The tallest mountains on a neutron star are only millimeters high

Shane McGlaun - Jul 19, 2021, 6:09am CDT
The tallest mountains on a neutron star are only millimeters high

Here on Earth, mountains get extremely tall, thousands and thousands of feet high. However, new models of neutron stars show that the tallest mountains on these objects are only fractions of millimeters high due to the massive gravity of the incredibly dense objects. Neutron stars are some of the densest objects in the known universe, weighing about as much as the sun while being only about 10 kilometers across.

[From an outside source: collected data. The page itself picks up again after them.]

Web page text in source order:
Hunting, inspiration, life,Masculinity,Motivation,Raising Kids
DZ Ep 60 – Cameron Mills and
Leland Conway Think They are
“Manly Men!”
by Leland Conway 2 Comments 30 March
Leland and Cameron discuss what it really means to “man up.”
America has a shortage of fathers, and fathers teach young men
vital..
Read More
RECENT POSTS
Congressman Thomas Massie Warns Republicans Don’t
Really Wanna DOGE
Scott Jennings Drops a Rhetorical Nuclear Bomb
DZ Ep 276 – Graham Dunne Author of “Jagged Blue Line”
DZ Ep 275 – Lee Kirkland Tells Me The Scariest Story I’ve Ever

Because the stars are so densely packed, they have massive gravitational pull estimated at a billion times stronger than Earth’s gravitational pull. The immense gravity squishes every feature on the surface of the star to extremely small dimensions. With all of its surface features smoothed out by immense gravity, the stellar remnant is an almost perfect sphere.

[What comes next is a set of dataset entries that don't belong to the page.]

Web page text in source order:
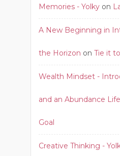
Memories - Yolky on
A New Beginning in
the Horizon on Tie it
Wealth Mindset -
and an Abundance
Goal
Creative Thinking -
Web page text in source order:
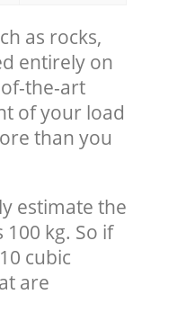
as rocks,
entirely on
the-art
of your load
than you
estimate the
kg. So if
cubic
are
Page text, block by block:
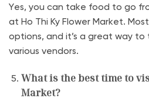
Yes, you can take food to go
at Ho Thi Ky Flower Market.
options, and it’s a great way to
various vendors.
What is the best time to
Market?
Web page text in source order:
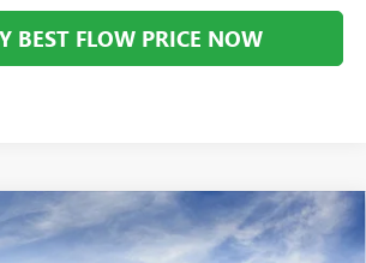
BEST FLOW PRICE NOW
PREFERRED $42,034
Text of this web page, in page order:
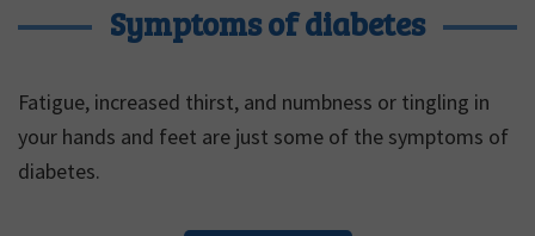
Symptoms of diabetes
Fatigue, increased thirst, and numbness or tingling in
your hands and feet are just some of the symptoms of
diabetes.

While the “mountains” on the neutron star’s surface are billions of times smaller than similar features on Earth, they are nonetheless known as mountains. Researchers used computational modeling to build realistic neutron stars and then subjected them to a range of mathematical forces to find how mountains on the neutron star were created.

In their study, the team investigated the role ultra-dense nuclear matter played in supporting the mountains and found that the largest mountains produced are only a fraction of a millimeter tall. That is 100 times smaller than previously estimated. Researchers say over the past 20 years, interest in scientific communities has been high in understanding how large mountains on the neutron stars could be before the crust of the star breaks and the mountain can no longer be supported.

Previous work suggested that neutron stars could sustain deviations from a perfect sphere of up to a few parts in one million. That would’ve implied mountains as large as a few centimeters. However, the calculations assumed the neutron star was strained in a way that the crust was close to breaking at every point, but new models indicate those conditions aren’t realistic.